What exactly are we taking the exp weighted average of? The mean across all mini batches and using a single mean for batch norm??
rossman_data_clean does not work for me. it looks like it is using nb_008 which is a part of old fastai api
Is L1 regularization ever used for deep NNs?
Is batch norm only used for continuous variables? Why?
What are the best practices for determining your embedding sizes for each categorical variable?
No it’s used in pretty much every layer afterward if you look at the model.
This was answered before in this thread.
What can you do when your train loss stops decreasing? So you can’t get the model to overfit at all… do you change the batchnorm momentum, put less dropout, change weight decay?
I don’t know about that. Typically with random forests when you make trees from random samples, the individual trees perform worse than a tree trained on the entire dataset. The benefit of bootstrapping trees is when you ensemble several of them at once. With a neural network you’re not training multiple models that you later ensemble together.

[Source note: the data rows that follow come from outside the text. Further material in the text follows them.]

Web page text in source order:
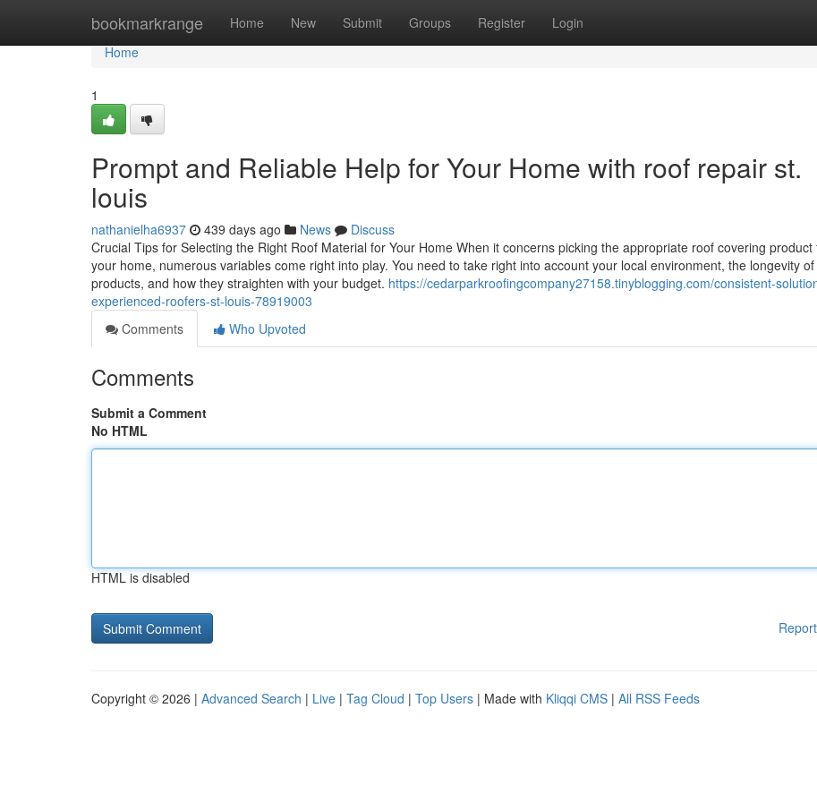
bookmarkrange Home New Submit Groups Register Login
Home
Home
1
Prompt and Reliable Help for Your Home with roof repair st.
louis
nathanielha6937 439 days ago News
Discuss
Crucial Tips for Selecting the Right Roof Material for Your Home When it concerns picking the appropriate roof covering product
your home, numerous variables come right into play. You need to take right into account your local environment, the longevity of
products, and how they straighten with your budget. https://cedarparkroofingcompany27158.tinyblogging.com/consistent-
experienced-roofers-st-louis-78919003
Comments
Who Upvoted
Comments
Submit a Comment
No HTML
HTML is disabled
Copyright © 2026 | Advanced Search | Live | Tag Cloud | Top Users | Made with Kliqqi CMS | All RSS Feeds

Jeremy was talking about Bernoulli random variables specifically in the context of drop-out, in which you are either using an activation (multiply by 1) or dropping it completely (multiply by 0). We aren’t using a Bernoulli for our category predictions.

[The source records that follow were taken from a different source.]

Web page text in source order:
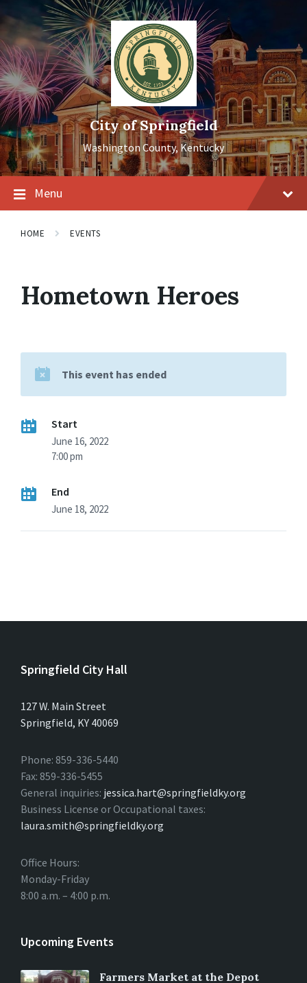
to
content
to
navigation
to
footer
City of Springfield
Washington County, Kentucky
Menu
HOME EVENTS
Hometown Heroes
This event has ended
Start
June 16, 2022
7:00 pm
End
June 18, 2022
Springfield City Hall
127 W. Main Street
Springfield, KY 40069
Phone: 859-336-5440
Fax: 859-336-5455
General inquiries: jessica.hart@springfieldky.org
Business License or Occupational taxes:
laura.smith@springfieldky.org
Office Hours:
Monday-Friday
8:00 a.m. – 4:00 p.m.
Upcoming Events
Farmers Market at the Depot
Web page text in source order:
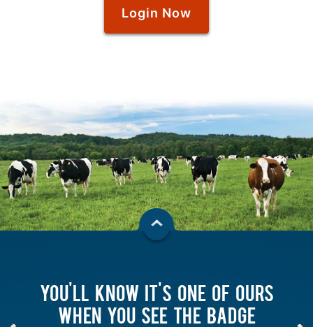
Login Now
YOU'LL KNOW IT'S ONE OF OURS
WHEN YOU SEE THE BADGE
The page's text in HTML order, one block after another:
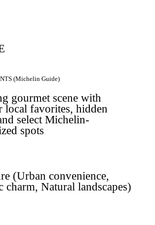
(Michelin Guide)
gourmet scene with
local favorites, hidden
select Michelin-
spots
(Urban convenience,
charm, Natural landscapes)
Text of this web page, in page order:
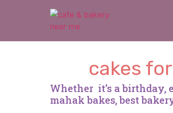
cakes
Whether it’s a birthday,
mahak bakes, best
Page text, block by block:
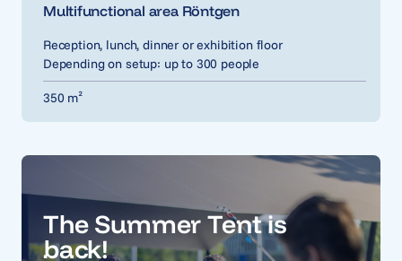
Multifunctional area Röntgen
Reception, lunch, dinner or exhibition floor
Depending on setup: up to 300 people
350 m²
The Summer Tent is
back!
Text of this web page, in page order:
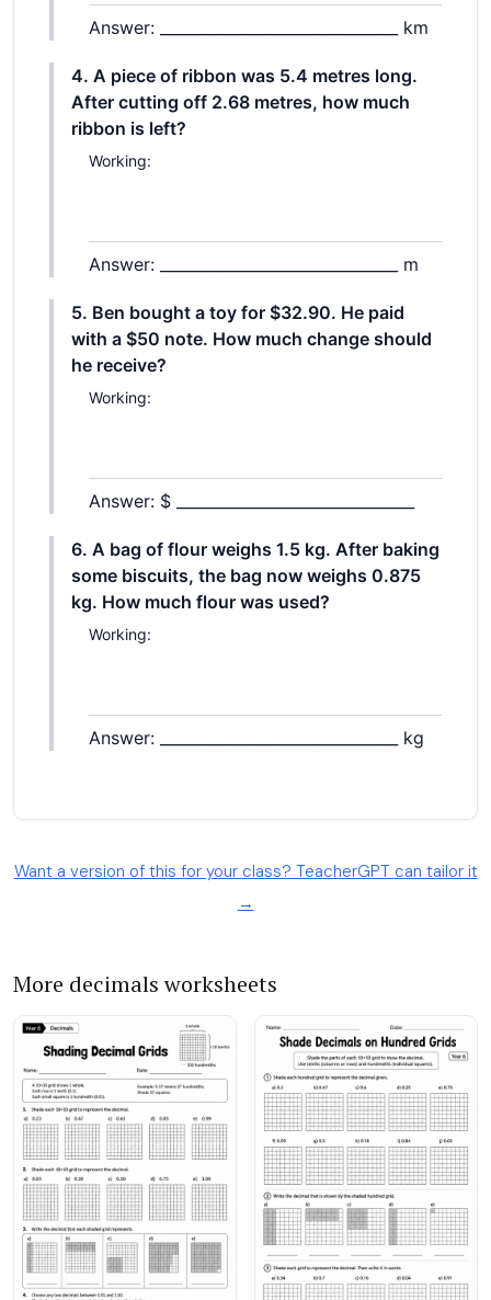
Want a version of this for your class? TeacherGPT can tailor it
→
More decimals worksheets
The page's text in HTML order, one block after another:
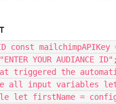
mailchimpAPIKey =
YOUR
triggered the
all input variables
let firstName =
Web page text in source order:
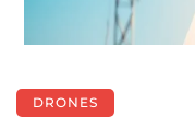
DRONES
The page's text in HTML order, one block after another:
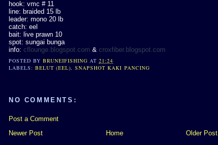
hook: vmc # 11
line: braided 15 lb
leader: mono 20 lb
catch: eel
bait: live prawn 10
spot: sungai bunga
info: cflounge.blogspot.com & croxfiber.blogspot.com
POSTED BYBRUNEIFISHING AT21:24
LABELS:BELUT (EEL),SNAPSHOT KAKI PANCING
NO COMMENTS:
Post a Comment
Newer Post
Older Post
Home
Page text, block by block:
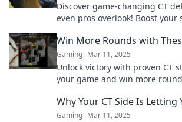
Discover game-changing CT
even pros overlook! Boost your
Win More Rounds with
Gaming Mar 11, 2025
Unlock victory with proven CT
your game and win more
Why Your CT Side Is Letting
Gaming Mar 11, 2025
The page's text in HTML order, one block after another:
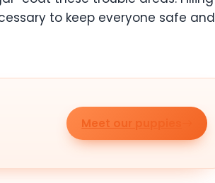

For example if you are trying to predict an intercept (i.e. and offset) then absolute error might be more important. If you are trying to predict a slope (i.e a scale factor) then fractional error would be more important.

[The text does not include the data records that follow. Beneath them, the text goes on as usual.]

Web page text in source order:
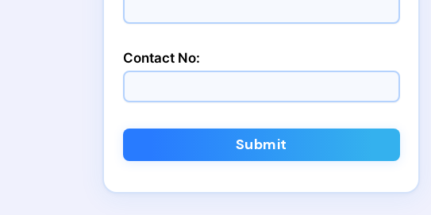
Contact No:
Submit
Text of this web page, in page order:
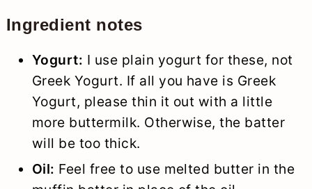
Ingredient notes
Yogurt: I use plain yogurt for these, not
Greek Yogurt. If all you have is Greek
Yogurt, please thin it out with a little
more buttermilk. Otherwise, the batter
will be too thick.
Oil: Feel free to use melted butter in the
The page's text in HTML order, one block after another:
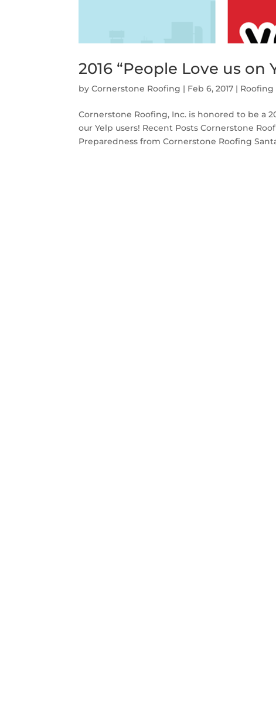
2016 “People Love us on
byCornerstone Roofing | Feb 6, 2017 | Roofing
Cornerstone Roofing, Inc. is honored to be a
our Yelp users! Recent Posts Cornerstone
Preparedness from Cornerstone Roofing
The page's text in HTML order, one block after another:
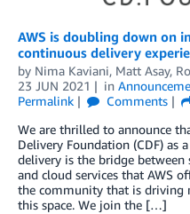
AWS is doubling down on
continuous delivery
by Nima Kaviani, Matt Asay,
23 JUN 2021
in
Permalink
Comments
We are thrilled to announce
Delivery Foundation (CDF) as
delivery is the bridge
and cloud services that AWS
the community that is driving
this space. We join the […]
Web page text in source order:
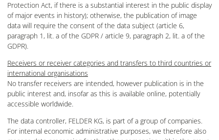
Protection Act, if there is a substantial interest in the public display
of major events in history); otherwise, the publication of image
data will require the consent of the data subject (article 6,
paragraph 1, lit. a of the GDPR / article 9, paragraph 2, lit. a of the
GDPR).
Receivers or receiver categories and transfers to third countries or
international organisations
No transfer receivers are intended, however publication is in the
public interest and, insofar as this is available online, potentially
accessible worldwide.
The data controller, FELDER KG, is part of a group of companies.
For internal economic administrative purposes, we therefore also
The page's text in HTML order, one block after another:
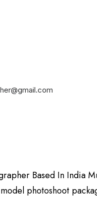
A Celebrity, Advertising,
Based In India
photoshoot

Do we train on the original image as well as the augmented one?
Usually the p_affine and p_lighting are not 1, so sometimes your images are the original ones.
Is there any way in the docs (or elsewhere) to see what to do instead when certain commands / modules have been deprecated?
I feel obligated to say I don’t like cats. I’m just shamelessly trying to get people to read our docs by putting kittens in them.
What about using these kinds of data augmentation techniques on abstract images, like spectrograms?
What do you mean by afterward?
So if I train only one epoch, the network trains on only one version of the image (which could be an original or an augmented one)?
use Pandas, everybody loves Pandas
Is there an roc_auc metric that we can pass to a Learner
in case of an imbalanced classes in binary classification tasks?